TODO: We want to infer a 'standard' set of practices when defactoring

  • We chose 1 execution path, 1 namespace
  • To do this we broke up the code into various pieces that expressed that one execution path
  • We inspected and explicitly reported the values as a form of reporting 'state' of the execution
  • We DEFACTORED (refactored for single namespace execution) the code at places

(NOTE: We treated these in the current drafty introduction, but it would be good to recap them as a more formal and theory framed recommendation for practice?)

TODO: Reflexive analysis

  • Do more reflexive (vs. descriptive) analysis of the code in this notebook.
  • we should keep in mind, this analysis goes in three directions
    1. DEFACTORING as a method of code criticism (connects to 1, but situated in a broader intellectual context) [WE SHOULD PRE-PUBLISH AT THIS POINT]
    2. textual scholarship and critical editing, code as text
    3. STS: what do we see in the Underwood & Seller's work with respect to methodological changes and modes of knowledge production (computational narratives).
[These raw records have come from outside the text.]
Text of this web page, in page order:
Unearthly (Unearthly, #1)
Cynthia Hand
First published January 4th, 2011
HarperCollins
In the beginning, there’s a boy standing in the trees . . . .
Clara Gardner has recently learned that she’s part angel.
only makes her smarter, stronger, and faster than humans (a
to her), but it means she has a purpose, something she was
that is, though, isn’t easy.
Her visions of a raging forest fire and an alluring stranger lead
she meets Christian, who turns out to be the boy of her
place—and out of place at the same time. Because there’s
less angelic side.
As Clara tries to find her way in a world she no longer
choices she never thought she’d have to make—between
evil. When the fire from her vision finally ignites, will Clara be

Especially considering the selection of features (most_common vs. binomial_select) as a reflection on Underwood & Seller's understanding of their audience

Fragments by Underwood/Sellers that could be focal points for reflexive analysis of the code.

TODO: house cleaning

  • Clean out the github repostior (removing extraneous code) and write a new README for this specific project
    • circulate the repository and notebook, soliciting feedback and suggestions for publication venues
    • generate a PDF version of the notebook

Notes from 2016_06_14 Skype

Some things that didn't fit too well into the Timeline below

  • We want to exercise full Open Notebook Science, which means including notes on conversations/development here so that they are retrievable from commits.
  • To stress the Open Science approach we want to tag certain stages of the notebook for people to see how we iterated to our method for defactoring. (Version 0.1 prob. on 15 June 2016.)
  • Diagram of the execution path
  • define terminology (step over, step into, etc)
  • double ## for our defactoring comments?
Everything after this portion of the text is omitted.